Type out the whole listing again exactly, pictures omitted.

________________

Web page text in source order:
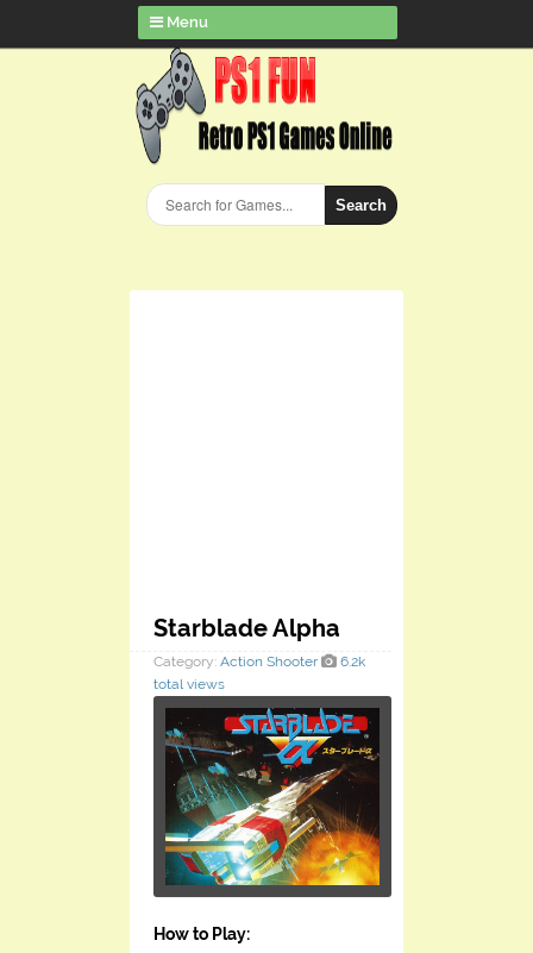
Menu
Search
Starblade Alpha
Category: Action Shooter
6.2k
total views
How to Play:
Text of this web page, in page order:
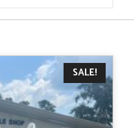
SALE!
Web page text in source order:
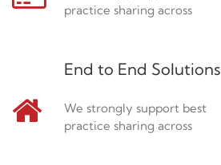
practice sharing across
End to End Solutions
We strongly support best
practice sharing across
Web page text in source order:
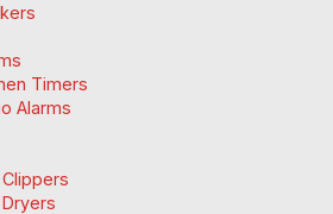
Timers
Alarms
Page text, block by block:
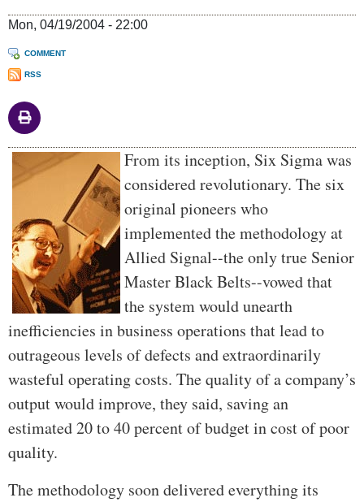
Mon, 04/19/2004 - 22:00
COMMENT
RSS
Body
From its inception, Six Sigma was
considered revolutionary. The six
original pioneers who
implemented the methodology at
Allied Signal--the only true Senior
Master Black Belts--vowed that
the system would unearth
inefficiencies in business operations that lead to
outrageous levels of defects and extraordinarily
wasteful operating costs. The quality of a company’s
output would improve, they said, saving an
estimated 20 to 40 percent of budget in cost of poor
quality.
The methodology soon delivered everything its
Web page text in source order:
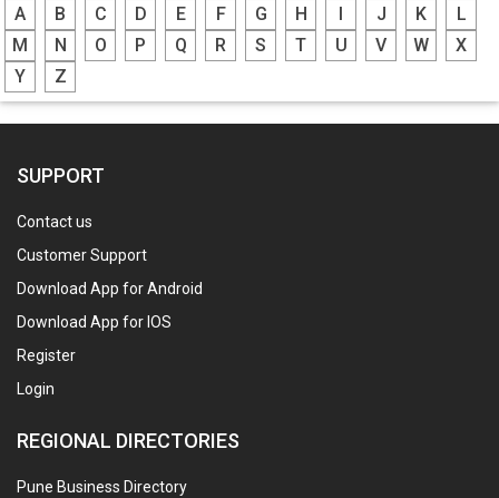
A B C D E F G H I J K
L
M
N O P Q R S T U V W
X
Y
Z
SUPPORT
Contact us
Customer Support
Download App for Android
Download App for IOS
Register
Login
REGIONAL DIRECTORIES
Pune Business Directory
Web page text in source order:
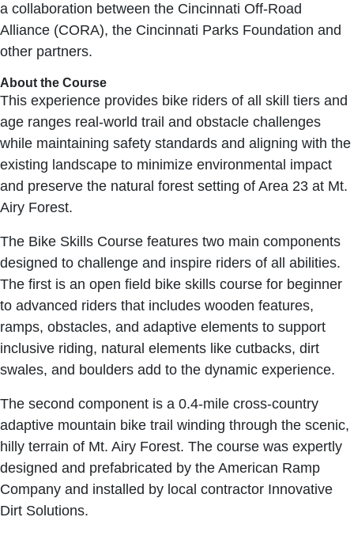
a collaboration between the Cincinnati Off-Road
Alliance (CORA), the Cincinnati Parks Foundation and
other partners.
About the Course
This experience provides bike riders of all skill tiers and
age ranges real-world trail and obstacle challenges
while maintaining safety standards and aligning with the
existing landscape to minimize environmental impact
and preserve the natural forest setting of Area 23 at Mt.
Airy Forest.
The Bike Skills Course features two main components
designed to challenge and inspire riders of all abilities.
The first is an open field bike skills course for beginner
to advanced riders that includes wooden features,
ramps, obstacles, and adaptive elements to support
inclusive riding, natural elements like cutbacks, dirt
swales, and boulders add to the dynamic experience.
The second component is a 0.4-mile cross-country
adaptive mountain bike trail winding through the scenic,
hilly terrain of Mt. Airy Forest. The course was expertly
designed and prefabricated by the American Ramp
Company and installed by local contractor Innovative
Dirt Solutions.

________________

◆ TASK RESULT
Web page text in source order:
Menu
Search
Starblade Alpha
Category: Action Shooter
6.2k
total views
How to Play:
Text of this web page, in page order:
SALE!
Web page text in source order:
practice sharing across
End to End Solutions
We strongly support best
practice sharing across
Web page text in source order:
Timers
Alarms
Page text, block by block:
Mon, 04/19/2004 - 22:00
COMMENT
RSS
Body
From its inception, Six Sigma was
considered revolutionary. The six
original pioneers who
implemented the methodology at
Allied Signal--the only true Senior
Master Black Belts--vowed that
the system would unearth
inefficiencies in business operations that lead to
outrageous levels of defects and extraordinarily
wasteful operating costs. The quality of a company’s
output would improve, they said, saving an
estimated 20 to 40 percent of budget in cost of poor
quality.
The methodology soon delivered everything its
Web page text in source order:
A B C D E F G H I J K
L
M
N O P Q R S T U V W
X
Y
Z
SUPPORT
Contact us
Customer Support
Download App for Android
Download App for IOS
Register
Login
REGIONAL DIRECTORIES
Pune Business Directory
Web page text in source order:
a collaboration between the Cincinnati Off-Road
Alliance (CORA), the Cincinnati Parks Foundation and
other partners.
About the Course
This experience provides bike riders of all skill tiers and
age ranges real-world trail and obstacle challenges
while maintaining safety standards and aligning with the
existing landscape to minimize environmental impact
and preserve the natural forest setting of Area 23 at Mt.
Airy Forest.
The Bike Skills Course features two main components
designed to challenge and inspire riders of all abilities.
The first is an open field bike skills course for beginner
to advanced riders that includes wooden features,
ramps, obstacles, and adaptive elements to support
inclusive riding, natural elements like cutbacks, dirt
swales, and boulders add to the dynamic experience.
The second component is a 0.4-mile cross-country
adaptive mountain bike trail winding through the scenic,
hilly terrain of Mt. Airy Forest. The course was expertly
designed and prefabricated by the American Ramp
Company and installed by local contractor Innovative
Dirt Solutions.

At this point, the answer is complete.